INPUT ->
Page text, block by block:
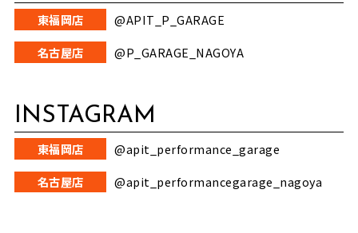
東福岡店
@APIT_P_GARAGE
名古屋店
@P_GARAGE_NAGOYA
INSTAGRAM
東福岡店
@apit_performance_garage
名古屋店
@apit_performancegarage_nagoya
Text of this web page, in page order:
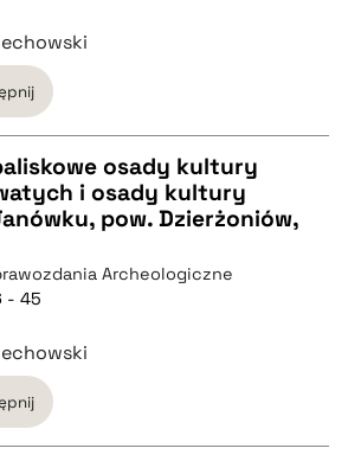
osady kultury
i osady kultury
pow. Dzierżoniów,
Archeologiczne
- 45
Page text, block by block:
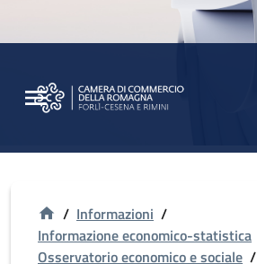
/ Informazioni /
Informazione economico-statistica
Osservatorio economico e sociale /
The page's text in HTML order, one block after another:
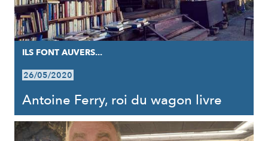
ILS FONT AUVERS...
26/05/2020
Antoine Ferry, roi du wagon livre
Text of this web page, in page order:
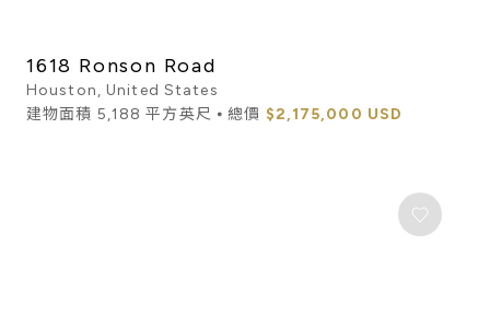
1618 Ronson Road
Houston, United States
建物面積 5,188 平方英尺 ⦁ 總價 $2,175,000 USD
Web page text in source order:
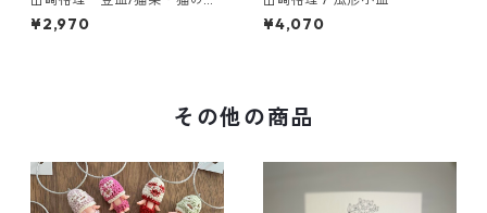
顔と招き猫
¥2,970 ¥4,070
その他の商品
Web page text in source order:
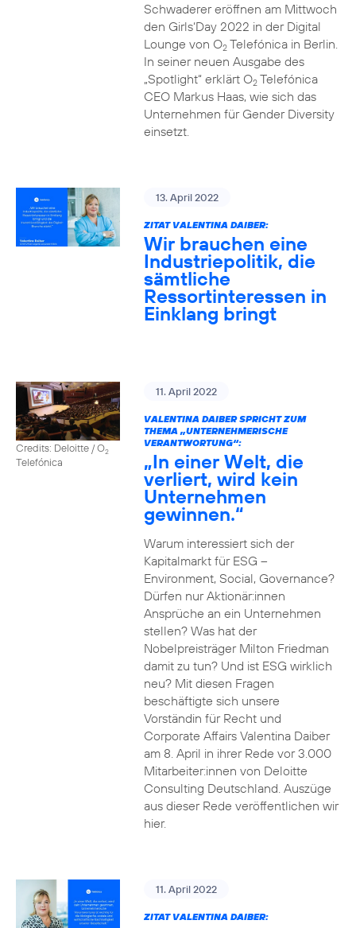
Schwaderer eröffnen am Mittwoch
den Girls‘Day 2022 in der Digital
Lounge von O2Telefónica in Berlin.
In seiner neuen Ausgabe des
„Spotlight“ erklärt O2Telefónica
CEO Markus Haas, wie sich das
Unternehmen für Gender Diversity
einsetzt.
13. April 2022
ZITAT VALENTINA DAIBER:
Wir brauchen eine
Industriepolitik, die
sämtliche
Ressortinteressen in
Einklang bringt
Credits: Deloitte / O2
Telefónica
11. April 2022
VALENTINA DAIBER SPRICHT ZUM
THEMA „UNTERNEHMERISCHE
VERANTWORTUNG“:
„In einer Welt, die
verliert, wird kein
Unternehmen
gewinnen.“
Warum interessiert sich der
Kapitalmarkt für ESG –
Environment, Social, Governance?
Dürfen nur Aktionär:innen
Ansprüche an ein Unternehmen
stellen? Was hat der
Nobelpreisträger Milton Friedman
damit zu tun? Und ist ESG wirklich
neu? Mit diesen Fragen
beschäftigte sich unsere
Vorständin für Recht und
Corporate Affairs Valentina Daiber
am 8. April in ihrer Rede vor 3.000
Mitarbeiter:innen von Deloitte
Consulting Deutschland. Auszüge
aus dieser Rede veröffentlichen wir
hier.
11. April 2022
ZITAT VALENTINA DAIBER:
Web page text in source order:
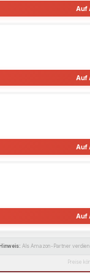
Auf
Auf
Auf
Auf
Hinweis: Als Amazon-Partner
Preise
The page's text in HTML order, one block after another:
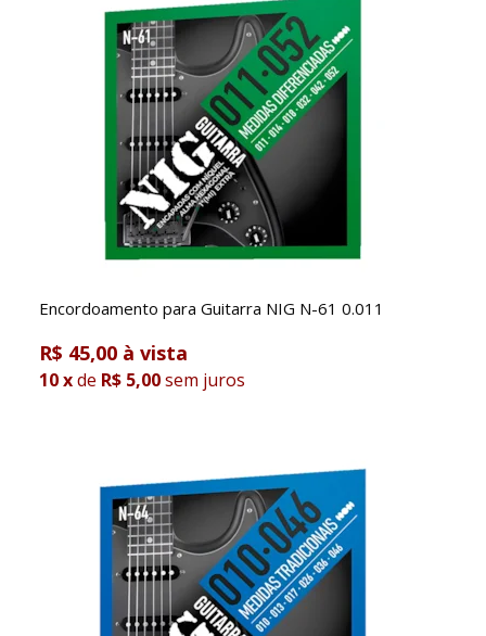
Encordoamento para Guitarra NIG N-61 0.011
R$ 45,00
10xde R$ 5,00sem juros

THE TASK -> Would you write out each record above exactly, with no images?

EXERCISE SOLUTION ->
Page text, block by block:
東福岡店
@APIT_P_GARAGE
名古屋店
@P_GARAGE_NAGOYA
INSTAGRAM
東福岡店
@apit_performance_garage
名古屋店
@apit_performancegarage_nagoya
Text of this web page, in page order:
osady kultury
i osady kultury
pow. Dzierżoniów,
Archeologiczne
- 45
Page text, block by block:
/ Informazioni /
Informazione economico-statistica
Osservatorio economico e sociale /
The page's text in HTML order, one block after another:
ILS FONT AUVERS...
26/05/2020
Antoine Ferry, roi du wagon livre
Text of this web page, in page order:
1618 Ronson Road
Houston, United States
建物面積 5,188 平方英尺 ⦁ 總價 $2,175,000 USD
Web page text in source order:
顔と招き猫
¥2,970 ¥4,070
その他の商品
Web page text in source order:
Schwaderer eröffnen am Mittwoch
den Girls‘Day 2022 in der Digital
Lounge von O2Telefónica in Berlin.
In seiner neuen Ausgabe des
„Spotlight“ erklärt O2Telefónica
CEO Markus Haas, wie sich das
Unternehmen für Gender Diversity
einsetzt.
13. April 2022
ZITAT VALENTINA DAIBER:
Wir brauchen eine
Industriepolitik, die
sämtliche
Ressortinteressen in
Einklang bringt
Credits: Deloitte / O2
Telefónica
11. April 2022
VALENTINA DAIBER SPRICHT ZUM
THEMA „UNTERNEHMERISCHE
VERANTWORTUNG“:
„In einer Welt, die
verliert, wird kein
Unternehmen
gewinnen.“
Warum interessiert sich der
Kapitalmarkt für ESG –
Environment, Social, Governance?
Dürfen nur Aktionär:innen
Ansprüche an ein Unternehmen
stellen? Was hat der
Nobelpreisträger Milton Friedman
damit zu tun? Und ist ESG wirklich
neu? Mit diesen Fragen
beschäftigte sich unsere
Vorständin für Recht und
Corporate Affairs Valentina Daiber
am 8. April in ihrer Rede vor 3.000
Mitarbeiter:innen von Deloitte
Consulting Deutschland. Auszüge
aus dieser Rede veröffentlichen wir
hier.
11. April 2022
ZITAT VALENTINA DAIBER:
Web page text in source order:
Auf
Auf
Auf
Auf
Hinweis: Als Amazon-Partner
Preise
The page's text in HTML order, one block after another:
Encordoamento para Guitarra NIG N-61 0.011
R$ 45,00
10xde R$ 5,00sem juros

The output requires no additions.